### WHAT YOU HAVE TO DO
Leaving out the pictures, copy each record below exactly.

### INFORMATION SUPPLIED
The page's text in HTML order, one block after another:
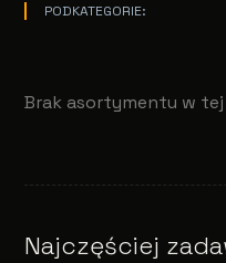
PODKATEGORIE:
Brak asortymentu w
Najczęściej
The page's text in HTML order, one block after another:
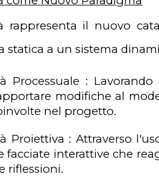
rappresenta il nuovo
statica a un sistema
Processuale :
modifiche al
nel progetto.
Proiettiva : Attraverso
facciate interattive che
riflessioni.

### REPLY
The page's text in HTML order, one block after another:
PODKATEGORIE:
Brak asortymentu w
Najczęściej
The page's text in HTML order, one block after another:
rappresenta il nuovo
statica a un sistema
Processuale :
modifiche al
nel progetto.
Proiettiva : Attraverso
facciate interattive che
riflessioni.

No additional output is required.